On a well-traveled road like Ridge Road, we might see a few people show up during a month asking for something.
We can’t always help everyone and when we do, we have to help them without any strings attached.
That’s the hard part.
We, as humans, always want to attach strings to the things that we do for others.
But Jesus says not to do that.
When we help others, we are doing it with the kindness of Christ.
C. Practice the Golden Rule
The Golden Rule: do unto others as you would have them do unto you.
Jesus taught this rule, that we have dubbed “golden” as a way to break the selfishness of the human heart.
He borrowed this from Leviticus 19:18
Jesus was leveraging a universal principle that most humans love themselves.
Jesus took something that we know naturally and used it to teach us how to love others—that is, as much or more than we love ourselves.
Now of course, we all know that some people have a really hard time loving themselves.
In fact, many due to their own sins or the sins that others have inflicted upon them will go so far as to hate themselves.
But this creates a whole other set of problems that compound the problems that they experience in life.
How does this play out in daily life?
If you wish to be respected, then give respect to others.
If you really need a kind word today, give a kind word to others.

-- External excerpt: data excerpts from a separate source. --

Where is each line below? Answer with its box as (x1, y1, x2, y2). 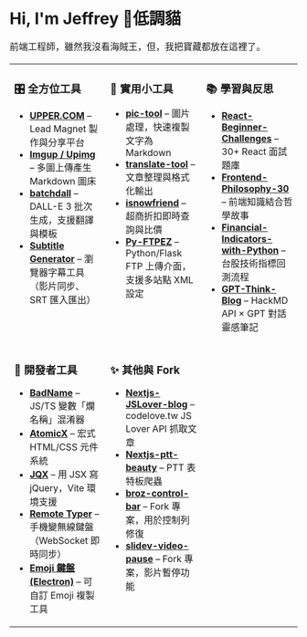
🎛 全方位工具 (14, 81, 82, 96)
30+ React (221, 145, 267, 158)
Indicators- (221, 233, 273, 245)
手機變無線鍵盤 (29, 521, 94, 534)
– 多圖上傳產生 (29, 162, 92, 174)
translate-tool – (125, 158, 196, 171)
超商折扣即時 (125, 210, 181, 223)
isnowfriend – (125, 197, 186, 210)

If you hope that someone appreciates you for what you have done, then show them some appreciation for their own efforts.
If you want love, then refuse to heap coals on the head and give unconditional love instead.
Instead what we often do is withhold these gifts from others because we have hatred or anger in our hearts toward them.
The Golden Rule requires love and this is part of what we’re about here at FBC Pharr.
I tell people we are 1 church, we speak 2 languages, and we have 3 loves: Love God, Love Others, and Love the World.
If we can learn to act on these three loves, then FBC Pharr will be sweeter than honey on the lips.
D. People Are More Important Than Money
This one echos the previous advice about things.
We all get a little bit funny about money.
But Jesus is saying not to let money take place before ministering to people.